** Opening EXERCISE DATA block **

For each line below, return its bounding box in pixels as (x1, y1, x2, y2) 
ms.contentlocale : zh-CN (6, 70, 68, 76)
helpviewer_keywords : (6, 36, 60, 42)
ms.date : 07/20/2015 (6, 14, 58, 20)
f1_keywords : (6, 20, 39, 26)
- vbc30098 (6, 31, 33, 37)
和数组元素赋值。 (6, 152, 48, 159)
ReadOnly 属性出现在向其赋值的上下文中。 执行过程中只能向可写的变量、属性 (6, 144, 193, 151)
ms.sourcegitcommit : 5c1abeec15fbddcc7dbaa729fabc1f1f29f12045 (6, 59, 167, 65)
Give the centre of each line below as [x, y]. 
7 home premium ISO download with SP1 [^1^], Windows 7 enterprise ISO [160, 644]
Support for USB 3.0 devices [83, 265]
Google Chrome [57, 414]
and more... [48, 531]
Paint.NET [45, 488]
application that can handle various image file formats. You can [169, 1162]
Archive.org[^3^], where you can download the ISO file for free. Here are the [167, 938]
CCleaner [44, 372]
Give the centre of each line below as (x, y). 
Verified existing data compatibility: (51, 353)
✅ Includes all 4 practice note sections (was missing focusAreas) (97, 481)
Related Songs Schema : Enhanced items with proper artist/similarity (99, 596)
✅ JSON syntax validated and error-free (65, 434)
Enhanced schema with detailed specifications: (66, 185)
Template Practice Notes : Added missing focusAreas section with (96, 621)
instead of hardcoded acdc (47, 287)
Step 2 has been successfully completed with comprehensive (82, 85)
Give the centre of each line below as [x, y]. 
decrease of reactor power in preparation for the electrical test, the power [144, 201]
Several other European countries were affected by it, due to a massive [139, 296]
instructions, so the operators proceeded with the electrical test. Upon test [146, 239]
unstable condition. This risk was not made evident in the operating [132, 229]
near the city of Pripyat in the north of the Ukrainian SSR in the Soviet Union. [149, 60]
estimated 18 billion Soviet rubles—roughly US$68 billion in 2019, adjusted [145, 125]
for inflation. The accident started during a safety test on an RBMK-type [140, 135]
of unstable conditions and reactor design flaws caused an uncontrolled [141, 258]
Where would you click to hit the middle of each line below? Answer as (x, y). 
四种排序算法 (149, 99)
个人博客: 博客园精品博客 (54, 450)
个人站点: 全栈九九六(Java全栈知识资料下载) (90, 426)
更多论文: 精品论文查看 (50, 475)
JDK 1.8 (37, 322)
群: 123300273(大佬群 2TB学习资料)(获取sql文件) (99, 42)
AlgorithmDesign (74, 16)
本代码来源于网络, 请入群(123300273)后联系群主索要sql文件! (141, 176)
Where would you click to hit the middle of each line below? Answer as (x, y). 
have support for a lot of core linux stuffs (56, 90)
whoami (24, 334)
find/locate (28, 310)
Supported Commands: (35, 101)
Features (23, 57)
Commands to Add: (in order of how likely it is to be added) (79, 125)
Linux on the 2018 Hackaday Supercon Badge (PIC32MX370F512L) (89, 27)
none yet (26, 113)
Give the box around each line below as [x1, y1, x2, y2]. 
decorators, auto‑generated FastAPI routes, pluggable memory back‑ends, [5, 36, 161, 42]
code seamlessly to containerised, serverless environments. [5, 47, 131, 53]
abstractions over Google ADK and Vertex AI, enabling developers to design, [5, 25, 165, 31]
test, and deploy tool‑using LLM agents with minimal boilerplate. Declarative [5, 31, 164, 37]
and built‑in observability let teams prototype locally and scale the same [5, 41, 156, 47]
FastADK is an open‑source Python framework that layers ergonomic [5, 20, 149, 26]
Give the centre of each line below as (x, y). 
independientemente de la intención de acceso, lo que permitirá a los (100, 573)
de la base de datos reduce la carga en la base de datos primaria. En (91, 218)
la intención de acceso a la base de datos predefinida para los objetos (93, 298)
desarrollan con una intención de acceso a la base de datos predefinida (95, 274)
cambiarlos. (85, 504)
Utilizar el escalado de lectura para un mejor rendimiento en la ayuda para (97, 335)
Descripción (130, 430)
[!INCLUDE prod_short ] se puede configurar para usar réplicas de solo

** Closing EXERCISE DATA block **

• WORK ORDER:
Retype each record in full, please.

• RESPONSE TO THE EXERCISE:
For each line below, return its bounding box in pixels as (x1, y1, x2, y2) 
ms.contentlocale : zh-CN (6, 70, 68, 76)
helpviewer_keywords : (6, 36, 60, 42)
ms.date : 07/20/2015 (6, 14, 58, 20)
f1_keywords : (6, 20, 39, 26)
- vbc30098 (6, 31, 33, 37)
和数组元素赋值。 (6, 152, 48, 159)
ReadOnly 属性出现在向其赋值的上下文中。 执行过程中只能向可写的变量、属性 (6, 144, 193, 151)
ms.sourcegitcommit : 5c1abeec15fbddcc7dbaa729fabc1f1f29f12045 (6, 59, 167, 65)
Give the centre of each line below as [x, y]. 
7 home premium ISO download with SP1 [^1^], Windows 7 enterprise ISO [160, 644]
Support for USB 3.0 devices [83, 265]
Google Chrome [57, 414]
and more... [48, 531]
Paint.NET [45, 488]
application that can handle various image file formats. You can [169, 1162]
Archive.org[^3^], where you can download the ISO file for free. Here are the [167, 938]
CCleaner [44, 372]
Give the centre of each line below as (x, y). 
Verified existing data compatibility: (51, 353)
✅ Includes all 4 practice note sections (was missing focusAreas) (97, 481)
Related Songs Schema : Enhanced items with proper artist/similarity (99, 596)
✅ JSON syntax validated and error-free (65, 434)
Enhanced schema with detailed specifications: (66, 185)
Template Practice Notes : Added missing focusAreas section with (96, 621)
instead of hardcoded acdc (47, 287)
Step 2 has been successfully completed with comprehensive (82, 85)
Give the centre of each line below as [x, y]. 
decrease of reactor power in preparation for the electrical test, the power [144, 201]
Several other European countries were affected by it, due to a massive [139, 296]
instructions, so the operators proceeded with the electrical test. Upon test [146, 239]
unstable condition. This risk was not made evident in the operating [132, 229]
near the city of Pripyat in the north of the Ukrainian SSR in the Soviet Union. [149, 60]
estimated 18 billion Soviet rubles—roughly US$68 billion in 2019, adjusted [145, 125]
for inflation. The accident started during a safety test on an RBMK-type [140, 135]
of unstable conditions and reactor design flaws caused an uncontrolled [141, 258]
Where would you click to hit the middle of each line below? Answer as (x, y). 
四种排序算法 (149, 99)
个人博客: 博客园精品博客 (54, 450)
个人站点: 全栈九九六(Java全栈知识资料下载) (90, 426)
更多论文: 精品论文查看 (50, 475)
JDK 1.8 (37, 322)
群: 123300273(大佬群 2TB学习资料)(获取sql文件) (99, 42)
AlgorithmDesign (74, 16)
本代码来源于网络, 请入群(123300273)后联系群主索要sql文件! (141, 176)
Where would you click to hit the middle of each line below? Answer as (x, y). 
have support for a lot of core linux stuffs (56, 90)
whoami (24, 334)
find/locate (28, 310)
Supported Commands: (35, 101)
Features (23, 57)
Commands to Add: (in order of how likely it is to be added) (79, 125)
Linux on the 2018 Hackaday Supercon Badge (PIC32MX370F512L) (89, 27)
none yet (26, 113)
Give the box around each line below as [x1, y1, x2, y2]. 
decorators, auto‑generated FastAPI routes, pluggable memory back‑ends, [5, 36, 161, 42]
code seamlessly to containerised, serverless environments. [5, 47, 131, 53]
abstractions over Google ADK and Vertex AI, enabling developers to design, [5, 25, 165, 31]
test, and deploy tool‑using LLM agents with minimal boilerplate. Declarative [5, 31, 164, 37]
and built‑in observability let teams prototype locally and scale the same [5, 41, 156, 47]
FastADK is an open‑source Python framework that layers ergonomic [5, 20, 149, 26]
Give the centre of each line below as (x, y). 
independientemente de la intención de acceso, lo que permitirá a los (100, 573)
de la base de datos reduce la carga en la base de datos primaria. En (91, 218)
la intención de acceso a la base de datos predefinida para los objetos (93, 298)
desarrollan con una intención de acceso a la base de datos predefinida (95, 274)
cambiarlos. (85, 504)
Utilizar el escalado de lectura para un mejor rendimiento en la ayuda para (97, 335)
Descripción (130, 430)
[!INCLUDE prod_short ] se puede configurar para usar réplicas de solo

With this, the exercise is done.